(Dataset entries)
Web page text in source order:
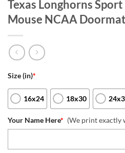
Texas Longhorns
Mouse NCAA Doormat
Size (in)*
16x24 18x30
Your Name Here* (We print exactly
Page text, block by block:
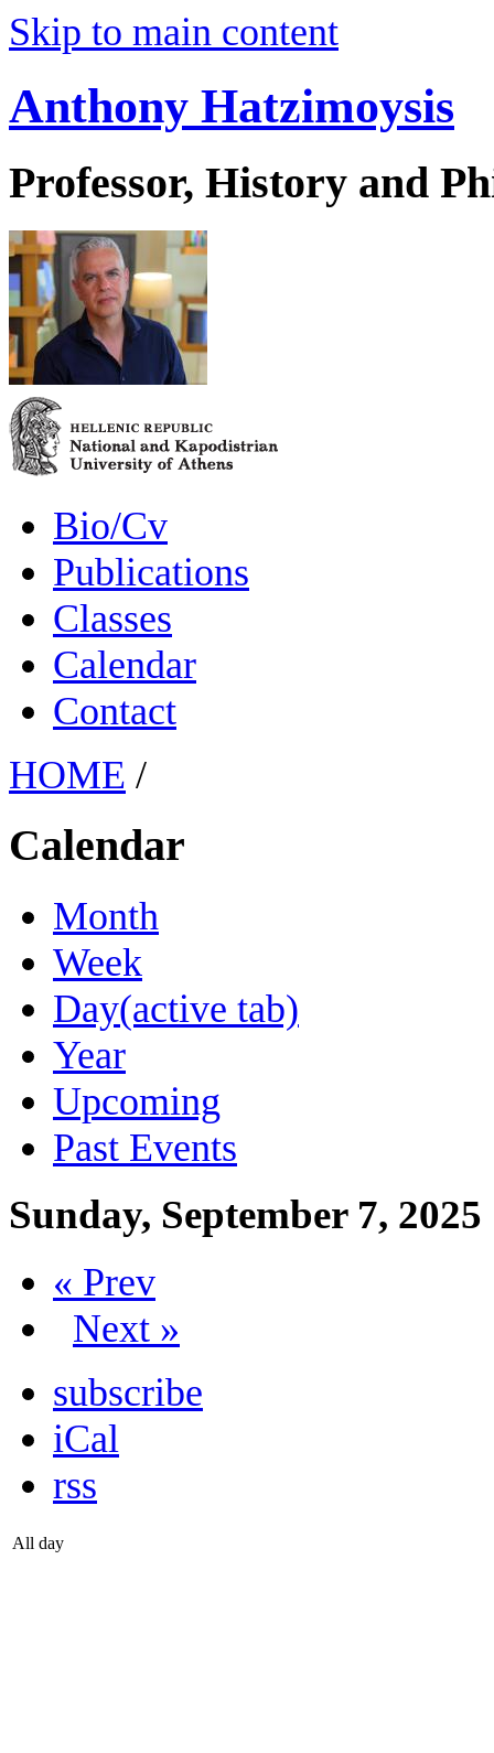
Skip to main content
Anthony Hatzimoysis
Professor, History and
Bio/Cv
Publications
Classes
Calendar
Contact
HOME /
Calendar
Month
Week
Day(active tab)
Year
Upcoming
Past Events
Sunday, September 7, 2025
« Prev
Next »
subscribe
iCal
rss
All day
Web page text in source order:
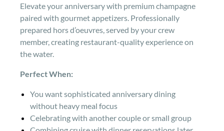
Elevate your anniversary with premium champagne
paired with gourmet appetizers. Professionally
prepared hors d’oeuvres, served by your crew
member, creating restaurant-quality experience on
the water.
Perfect When:
You want sophisticated anniversary dining
without heavy meal focus
Celebrating with another couple or small group
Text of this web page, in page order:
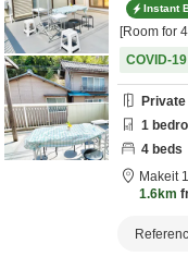
Instant
[Room for
COVID-
1
4 beds
Makeit
1.6km
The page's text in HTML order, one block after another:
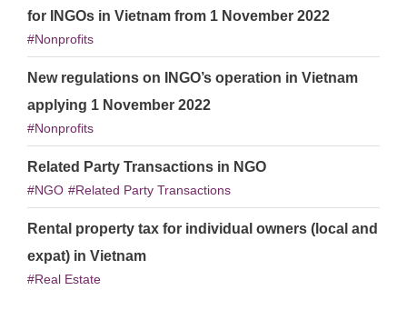
for INGOs in Vietnam from 1 November 2022
Nonprofits
New regulations on INGO’s operation in Vietnam
applying 1 November 2022
Nonprofits
Related Party Transactions in NGO
NGO Related Party Transactions
Rental property tax for individual owners (local and
expat) in Vietnam
Real Estate
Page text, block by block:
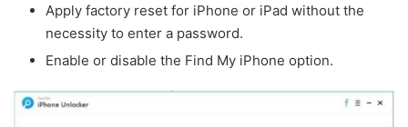
Apply factory reset for iPhone or iPad without the
necessity to enter a password.
Enable or disable the Find My iPhone option.
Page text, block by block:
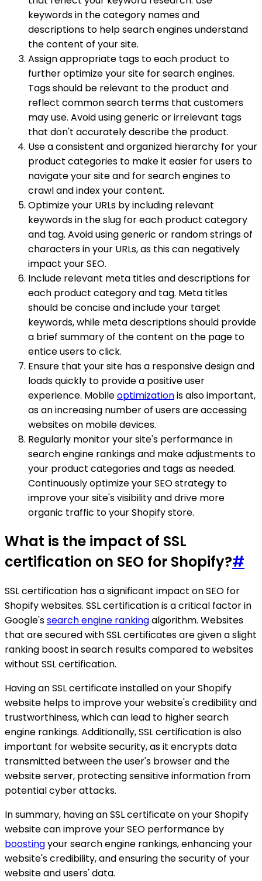
keywords in the category names and
descriptions to help search engines understand
the content of your site.
Assign appropriate tags to each product to
further optimize your site for search engines.
Tags should be relevant to the product and
reflect common search terms that customers
may use. Avoid using generic or irrelevant tags
that don't accurately describe the product.
Use a consistent and organized hierarchy for your
product categories to make it easier for users to
navigate your site and for search engines to
crawl and index your content.
Optimize your URLs by including relevant
keywords in the slug for each product category
and tag. Avoid using generic or random strings of
characters in your URLs, as this can negatively
impact your SEO.
Include relevant meta titles and descriptions for
each product category and tag. Meta titles
should be concise and include your target
keywords, while meta descriptions should provide
a brief summary of the content on the page to
entice users to click.
Ensure that your site has a responsive design and
loads quickly to provide a positive user
experience. Mobileoptimizationis also important,
as an increasing number of users are accessing
websites on mobile devices.
Regularly monitor your site's performance in
search engine rankings and make adjustments to
your product categories and tags as needed.
Continuously optimize your SEO strategy to
improve your site's visibility and drive more
organic traffic to your Shopify store.
What is the impact of SSL
certification on SEO for Shopify?#
SSL certification has a significant impact on SEO for
Shopify websites. SSL certification is a critical factor in
Google'ssearch engine rankingalgorithm. Websites
that are secured with SSL certificates are given a slight
ranking boost in search results compared to websites
without SSL certification.
Having an SSL certificate installed on your Shopify
website helps to improve your website's credibility and
trustworthiness, which can lead to higher search
engine rankings. Additionally, SSL certification is also
important for website security, as it encrypts data
transmitted between the user's browser and the
website server, protecting sensitive information from
potential cyber attacks.
In summary, having an SSL certificate on your Shopify
website can improve your SEO performance by
boostingyour search engine rankings, enhancing your
website's credibility, and ensuring the security of your
website and users' data.
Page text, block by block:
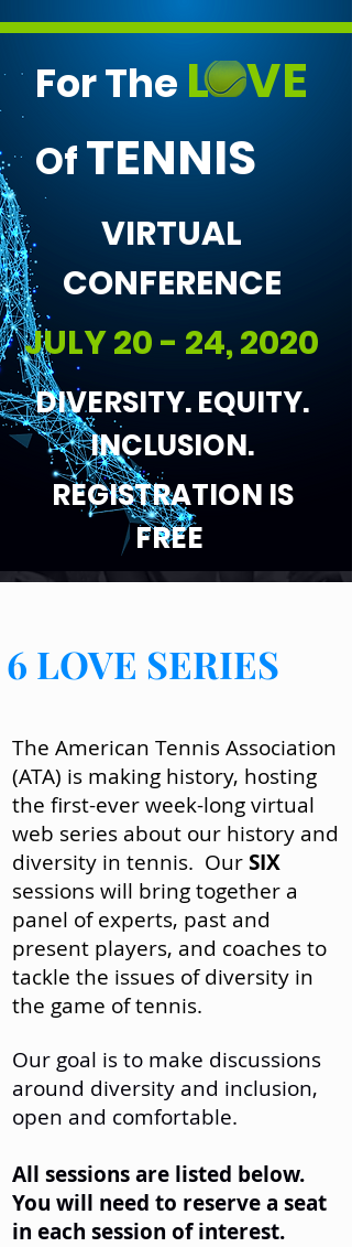
For The L VE
OfTENNIS
VIRTUAL
CONFERENCE
JULY 20 - 24, 2020
DIVERSITY. EQUITY.
INCLUSION.
REGISTRATION IS
FREE
6 LOVE SERIES
The American Tennis Association
(ATA) is making history, hosting
the first-ever week-long virtual
web series about our history and
diversity in tennis. OurSIX
sessions will bring together a
panel of experts, past and
present players, and coaches to
tackle the issues of diversity in
the game of tennis.
Our goal is to make discussions
around diversity and inclusion,
open and comfortable.
All sessions are listed below.
You will need to reserve a seat
in each session of interest.
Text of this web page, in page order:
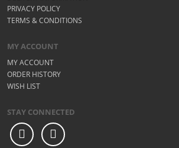
PRIVACY POLICY
TERMS & CONDITIONS
MY ACCOUNT
MY ACCOUNT
ORDER HISTORY
WISH LIST
STAY CONNECTED
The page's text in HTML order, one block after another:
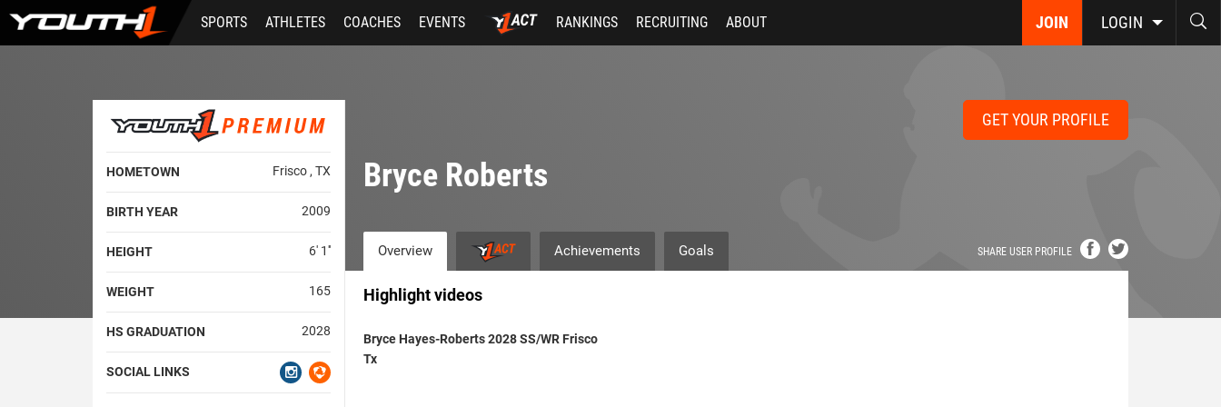
Skip
main
JOIN LOGIN
SPORTS ATHLETES COACHES EVENTS RANKINGS RECRUITING ABOUT
HOMETOWN Frisco , TX
BIRTH YEAR 2009
HEIGHT 6' 1''
WEIGHT 165
HS GRADUATION 2028
SOCIAL LINKS
GET YOUR PROFILE
Bryce Roberts
SHARE USER PROFILE
Overview Achievements Goals
Highlight videos
Bryce Hayes-Roberts 2028 SS/WR Frisco
Tx
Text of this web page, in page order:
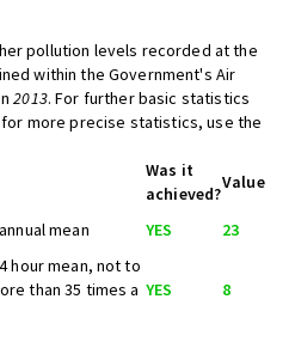
pollution levels recorded at the
within the Government's Air
2013. For further basic statistics
more precise statistics, use the
Was it
achieved?
Value
mean YES 23
hour mean, not to
than 35 times a YES 8
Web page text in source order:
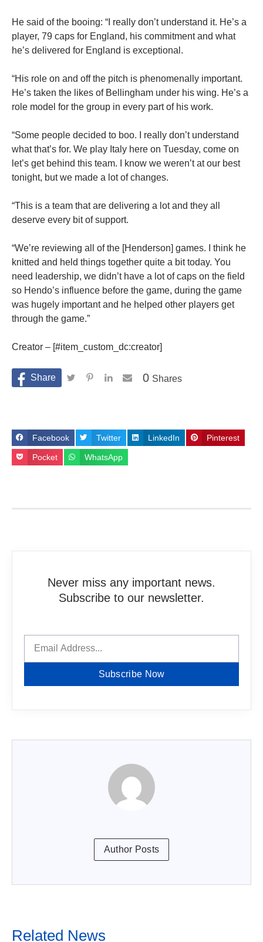
He said of the booing: “I really don’t understand it. He’s a
player, 79 caps for England, his commitment and what
he’s delivered for England is exceptional.
“His role on and off the pitch is phenomenally important.
He’s taken the likes of Bellingham under his wing. He’s a
role model for the group in every part of his work.
“Some people decided to boo. I really don’t understand
what that’s for. We play Italy here on Tuesday, come on
let’s get behind this team. I know we weren’t at our best
tonight, but we made a lot of changes.
“This is a team that are delivering a lot and they all
deserve every bit of support.
“We’re reviewing all of the [Henderson] games. I think he
knitted and held things together quite a bit today. You
need leadership, we didn’t have a lot of caps on the field
so Hendo’s influence before the game, during the game
was hugely important and he helped other players get
through the game.”
Creator – [#item_custom_dc:creator]
Shares
0
Facebook Twitter LinkedIn Pinterest
Pocket WhatsApp
Never miss any important news.
Subscribe to our newsletter.
Subscribe Now
Author Posts
Related News
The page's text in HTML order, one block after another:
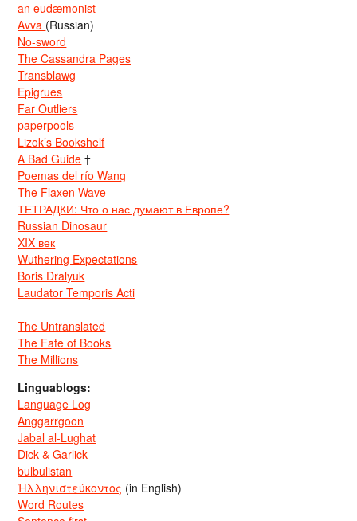
an eudæmonist
Avva (Russian)
No-sword
The Cassandra Pages
Transblawg
Epigrues
Far Outliers
paperpools
Lizok’s Bookshelf
A Bad Guide †
Poemas del río Wang
The Flaxen Wave
ТЕТРАДКИ: Что о нас думают в Европе?
Russian Dinosaur
XIX век
Wuthering Expectations
Boris Dralyuk
Laudator Temporis Acti
The Untranslated
The Fate of Books
The Millions
Linguablogs:
Language Log
Anggarrgoon
Jabal al-Lughat
Dick & Garlick
bulbulistan
Ἡλληνιστεύκοντος (in English)
Word Routes
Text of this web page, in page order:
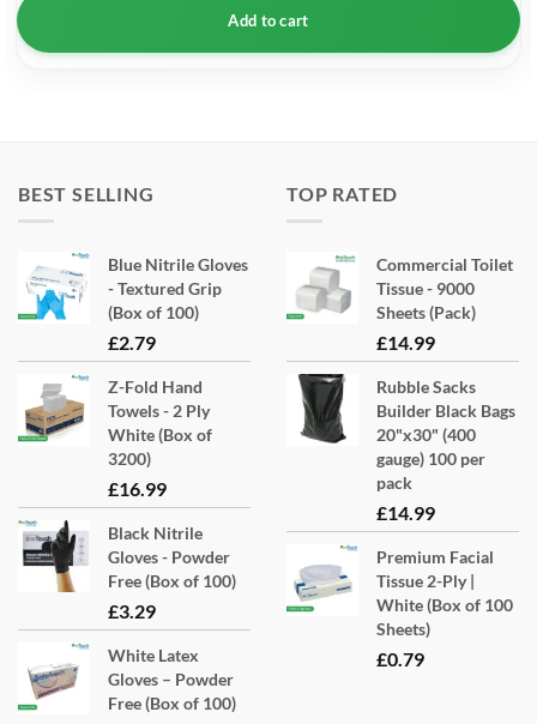
Add to cart
BEST SELLING
Blue Nitrile Gloves
- Textured Grip
(Box of 100)
£2.79
Z-Fold Hand
Towels - 2 Ply
White (Box of
3200)
£16.99
Black Nitrile
Gloves - Powder
Free (Box of 100)
£3.29
White Latex
Gloves – Powder
Free (Box of 100)
TOP RATED
Commercial Toilet
Tissue - 9000
Sheets (Pack)
£14.99
Rubble Sacks
Builder Black Bags
20"x30" (400
gauge) 100 per
pack
£14.99
Premium Facial
Tissue 2-Ply |
White (Box of 100
Sheets)
£0.79
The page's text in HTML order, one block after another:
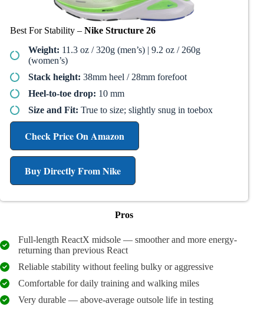
Best For Stability – Nike Structure 26
Weight: 11.3 oz / 320g (men’s) | 9.2 oz / 260g
(women’s)
Stack height: 38mm heel / 28mm forefoot
Heel-to-toe drop: 10 mm
Size and Fit: True to size; slightly snug in toebox
Check Price On Amazon
Buy Directly From Nike
Pros
Full-length ReactX midsole — smoother and more energy-
returning than previous React
Reliable stability without feeling bulky or aggressive
Comfortable for daily training and walking miles
Very durable — above-average outsole life in testing
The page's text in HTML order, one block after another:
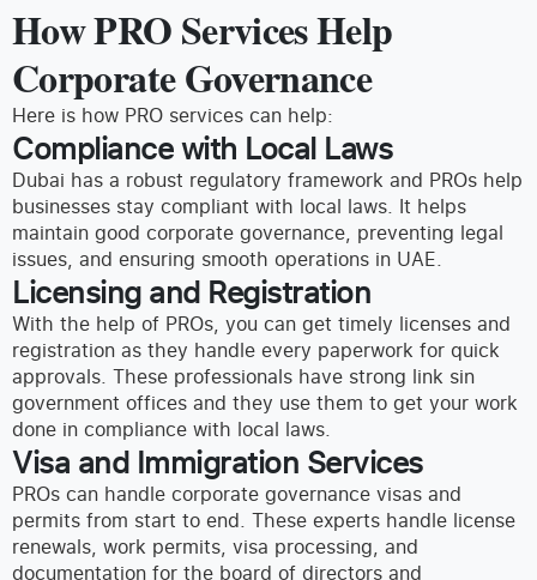
How PRO Services Help
Corporate Governance
Here is how PRO services can help:
Compliance with Local Laws
Dubai has a robust regulatory framework and PROs help
businesses stay compliant with local laws. It helps
maintain good corporate governance, preventing legal
issues, and ensuring smooth operations in UAE.
Licensing and Registration
With the help of PROs, you can get timely licenses and
registration as they handle every paperwork for quick
approvals. These professionals have strong link sin
government offices and they use them to get your work
done in compliance with local laws.
Visa and Immigration Services
PROs can handle corporate governance visas and
permits from start to end. These experts handle license
renewals, work permits, visa processing, and
documentation for the board of directors and
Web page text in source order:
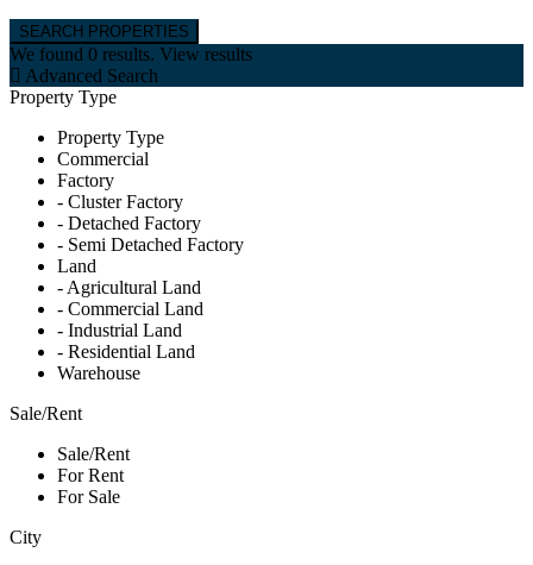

- _EXERCISE DESCRIPTION_: Search the records for the string "anniversary" and return every line in which it occurs.

- _EXERCISE RESULT_:
Elevate your anniversary with premium champagne
You want sophisticated anniversary dining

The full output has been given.